Yesterday afternoon / early evening I noticed a shell in my tank and realized my ghost shrimp had molted. She seemed ok, she was hiding behind a castle decoration and came out a little bit for food but went right back and tucked herself up against the structure. She did not move all night and started to look white-ish. This morning she has definitely not moved and is more white.

My son thinks she's just hiding because she molted but I'm not so sure. I had to leave her in there when I went to work. I can't see any of her legs moving but then she is nestled right up against the decoration.

I've read conflicting information, anywhere from she's dead / dying to they look like this for a few days after molting and she'll be fine.

I plan to gently nudge her with a net this evening to see if she moves at all but wondered if anyone here had this experience with ghost shrimp?

A little about my tank:
Going on week 3 of this new tank, I don't believe it's cycled yet
10 gallon, planted
Guppies and Danio are the other inhabitants
I use the API liquid kit for all but chlorine and alkalinity - API strips for those
Ph 7.6 or a little higher, the high range test is difficult for me to read
Ammonia has been fluctuating between 0 and .25, I've been doing a 10-15% water change when it climbs
NitrItes = 0
NitrAtes = 0
Chlorine = safe
Alkalinity is reading on the higher end of the strips

Thank you for any thoughts!


----------



## KatyD (May 3, 2018)

UPDATE - That shrimp did in fact die.
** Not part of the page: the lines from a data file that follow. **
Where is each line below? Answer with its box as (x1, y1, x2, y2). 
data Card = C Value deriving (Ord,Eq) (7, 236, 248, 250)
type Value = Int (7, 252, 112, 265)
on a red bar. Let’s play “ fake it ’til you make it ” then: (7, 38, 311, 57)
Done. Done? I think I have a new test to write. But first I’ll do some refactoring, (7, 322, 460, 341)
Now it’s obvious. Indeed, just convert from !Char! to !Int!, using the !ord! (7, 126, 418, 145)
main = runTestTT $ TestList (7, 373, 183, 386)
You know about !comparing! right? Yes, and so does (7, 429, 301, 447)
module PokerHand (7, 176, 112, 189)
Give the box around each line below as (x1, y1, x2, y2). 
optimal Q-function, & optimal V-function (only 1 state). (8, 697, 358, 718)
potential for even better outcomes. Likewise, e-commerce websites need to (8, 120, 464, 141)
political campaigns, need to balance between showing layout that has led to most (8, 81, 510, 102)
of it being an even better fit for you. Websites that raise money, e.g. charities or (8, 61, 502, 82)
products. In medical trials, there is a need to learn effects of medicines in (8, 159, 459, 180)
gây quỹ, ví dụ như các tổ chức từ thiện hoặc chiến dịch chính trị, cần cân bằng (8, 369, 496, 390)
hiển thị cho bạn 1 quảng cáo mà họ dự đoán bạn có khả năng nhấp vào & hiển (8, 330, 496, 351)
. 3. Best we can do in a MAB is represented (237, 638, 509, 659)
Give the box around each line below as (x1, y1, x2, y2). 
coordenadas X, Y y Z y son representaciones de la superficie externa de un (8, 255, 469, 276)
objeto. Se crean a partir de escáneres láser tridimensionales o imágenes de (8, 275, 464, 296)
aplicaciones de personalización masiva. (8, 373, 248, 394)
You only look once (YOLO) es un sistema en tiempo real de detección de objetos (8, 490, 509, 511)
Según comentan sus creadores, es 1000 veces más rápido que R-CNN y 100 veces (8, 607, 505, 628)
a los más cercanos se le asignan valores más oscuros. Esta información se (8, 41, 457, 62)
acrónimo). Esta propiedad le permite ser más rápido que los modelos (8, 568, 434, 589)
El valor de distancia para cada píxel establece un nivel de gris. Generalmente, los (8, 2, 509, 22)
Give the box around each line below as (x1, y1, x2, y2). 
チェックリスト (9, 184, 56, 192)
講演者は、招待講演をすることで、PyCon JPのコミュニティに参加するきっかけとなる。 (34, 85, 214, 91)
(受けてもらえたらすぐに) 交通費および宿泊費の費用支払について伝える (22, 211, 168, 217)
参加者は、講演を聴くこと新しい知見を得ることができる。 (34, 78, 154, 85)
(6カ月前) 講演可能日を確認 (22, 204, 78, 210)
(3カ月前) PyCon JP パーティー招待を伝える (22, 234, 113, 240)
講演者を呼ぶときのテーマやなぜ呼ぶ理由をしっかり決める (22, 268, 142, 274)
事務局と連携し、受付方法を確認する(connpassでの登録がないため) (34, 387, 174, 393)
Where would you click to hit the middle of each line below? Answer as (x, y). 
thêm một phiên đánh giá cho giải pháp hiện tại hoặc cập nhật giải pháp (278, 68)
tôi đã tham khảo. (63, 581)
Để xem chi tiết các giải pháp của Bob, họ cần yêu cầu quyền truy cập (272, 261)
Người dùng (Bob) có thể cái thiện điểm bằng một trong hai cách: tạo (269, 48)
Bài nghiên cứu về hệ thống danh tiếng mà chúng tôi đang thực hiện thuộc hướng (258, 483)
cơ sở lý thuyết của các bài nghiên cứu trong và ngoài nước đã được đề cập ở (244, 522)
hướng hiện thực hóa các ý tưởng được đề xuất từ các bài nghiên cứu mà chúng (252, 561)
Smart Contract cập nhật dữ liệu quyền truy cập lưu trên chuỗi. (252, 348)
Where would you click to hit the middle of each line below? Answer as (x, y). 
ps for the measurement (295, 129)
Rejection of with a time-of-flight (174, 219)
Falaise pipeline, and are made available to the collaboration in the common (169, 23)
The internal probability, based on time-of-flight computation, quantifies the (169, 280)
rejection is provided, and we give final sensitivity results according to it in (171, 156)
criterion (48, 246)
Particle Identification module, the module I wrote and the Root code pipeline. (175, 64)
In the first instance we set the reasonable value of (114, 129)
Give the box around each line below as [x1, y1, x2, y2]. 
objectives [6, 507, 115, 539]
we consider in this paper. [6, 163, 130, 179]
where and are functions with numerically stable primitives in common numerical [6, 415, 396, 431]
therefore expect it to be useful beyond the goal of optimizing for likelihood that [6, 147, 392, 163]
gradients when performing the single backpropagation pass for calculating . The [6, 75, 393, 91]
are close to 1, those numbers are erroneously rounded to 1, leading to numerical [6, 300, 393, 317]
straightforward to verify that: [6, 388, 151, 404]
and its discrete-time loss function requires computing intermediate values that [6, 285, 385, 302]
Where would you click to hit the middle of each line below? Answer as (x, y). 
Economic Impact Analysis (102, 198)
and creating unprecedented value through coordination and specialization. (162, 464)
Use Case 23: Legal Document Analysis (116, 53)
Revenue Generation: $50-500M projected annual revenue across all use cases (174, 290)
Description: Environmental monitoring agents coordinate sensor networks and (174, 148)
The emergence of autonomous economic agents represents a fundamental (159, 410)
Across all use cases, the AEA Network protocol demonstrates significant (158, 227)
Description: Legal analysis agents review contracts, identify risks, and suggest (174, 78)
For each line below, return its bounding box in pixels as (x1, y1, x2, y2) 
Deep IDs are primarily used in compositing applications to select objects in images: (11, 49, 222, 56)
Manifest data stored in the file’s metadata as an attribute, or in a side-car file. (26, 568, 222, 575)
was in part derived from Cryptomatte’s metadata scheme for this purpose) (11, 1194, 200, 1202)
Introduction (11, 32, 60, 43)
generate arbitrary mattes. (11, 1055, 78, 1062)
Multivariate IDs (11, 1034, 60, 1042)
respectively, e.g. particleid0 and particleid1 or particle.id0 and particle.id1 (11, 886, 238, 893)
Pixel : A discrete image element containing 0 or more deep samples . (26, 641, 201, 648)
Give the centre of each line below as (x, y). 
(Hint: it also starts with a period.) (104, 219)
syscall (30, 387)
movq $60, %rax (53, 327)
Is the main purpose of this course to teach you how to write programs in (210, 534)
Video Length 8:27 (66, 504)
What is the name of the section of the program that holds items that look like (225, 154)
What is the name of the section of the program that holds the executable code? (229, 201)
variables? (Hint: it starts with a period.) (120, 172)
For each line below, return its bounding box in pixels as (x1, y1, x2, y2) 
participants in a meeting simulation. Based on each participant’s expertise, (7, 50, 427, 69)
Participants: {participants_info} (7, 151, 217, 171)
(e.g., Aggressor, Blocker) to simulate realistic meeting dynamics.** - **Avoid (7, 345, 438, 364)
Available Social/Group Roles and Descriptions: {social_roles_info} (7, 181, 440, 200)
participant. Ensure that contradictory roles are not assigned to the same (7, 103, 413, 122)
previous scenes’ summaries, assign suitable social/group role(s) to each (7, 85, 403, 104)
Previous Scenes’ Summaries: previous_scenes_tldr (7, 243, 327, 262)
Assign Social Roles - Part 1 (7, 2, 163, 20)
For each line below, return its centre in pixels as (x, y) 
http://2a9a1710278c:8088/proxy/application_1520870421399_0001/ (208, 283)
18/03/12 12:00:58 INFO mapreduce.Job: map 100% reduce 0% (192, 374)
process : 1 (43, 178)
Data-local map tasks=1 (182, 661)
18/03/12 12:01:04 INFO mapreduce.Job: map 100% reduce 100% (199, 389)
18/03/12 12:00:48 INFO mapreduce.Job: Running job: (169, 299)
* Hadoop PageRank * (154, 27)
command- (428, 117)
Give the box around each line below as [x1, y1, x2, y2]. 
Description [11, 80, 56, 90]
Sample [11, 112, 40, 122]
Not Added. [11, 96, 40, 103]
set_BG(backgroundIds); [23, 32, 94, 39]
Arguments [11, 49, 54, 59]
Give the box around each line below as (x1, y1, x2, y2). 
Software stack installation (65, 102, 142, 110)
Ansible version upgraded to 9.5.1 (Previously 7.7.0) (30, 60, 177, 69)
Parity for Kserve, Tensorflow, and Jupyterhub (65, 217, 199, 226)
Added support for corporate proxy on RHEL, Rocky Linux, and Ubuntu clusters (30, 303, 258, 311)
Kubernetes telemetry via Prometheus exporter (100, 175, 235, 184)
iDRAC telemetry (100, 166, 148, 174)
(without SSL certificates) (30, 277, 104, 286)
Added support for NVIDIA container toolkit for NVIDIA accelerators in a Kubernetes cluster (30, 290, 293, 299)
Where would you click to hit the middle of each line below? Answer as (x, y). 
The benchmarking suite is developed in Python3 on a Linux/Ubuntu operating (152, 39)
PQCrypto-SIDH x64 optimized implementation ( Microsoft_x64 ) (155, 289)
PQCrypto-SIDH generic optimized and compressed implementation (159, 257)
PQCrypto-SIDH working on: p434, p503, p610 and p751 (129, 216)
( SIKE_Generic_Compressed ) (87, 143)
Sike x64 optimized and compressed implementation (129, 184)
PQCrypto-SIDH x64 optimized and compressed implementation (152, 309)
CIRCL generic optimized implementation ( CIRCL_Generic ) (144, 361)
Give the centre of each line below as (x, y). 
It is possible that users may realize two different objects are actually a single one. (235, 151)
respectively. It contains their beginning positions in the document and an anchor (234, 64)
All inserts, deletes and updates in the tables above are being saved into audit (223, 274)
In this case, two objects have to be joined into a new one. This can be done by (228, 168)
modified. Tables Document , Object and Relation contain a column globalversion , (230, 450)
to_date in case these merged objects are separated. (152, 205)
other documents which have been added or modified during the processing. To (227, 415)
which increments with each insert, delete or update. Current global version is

Replaced her and the next died within a week. c'est la vie.


----------



## angelcraze (Aug 31, 2013)

Sorry you are having problems with the ghost shrimp. If you can, get yourself the liquid API tests, they were much more accurate than strips imo. It is true that shrimp will usually hide after molting, they are very vulnerable to predators in without their hard shell. But they are also more sensitive to ammonia and water conditions. So as I've suggested in your other thread, wait until your tank is cycled (0ppm ammonia and nitrite with a bit of nitrate) then try out a few ghost shrimp. 
Good luck!


----------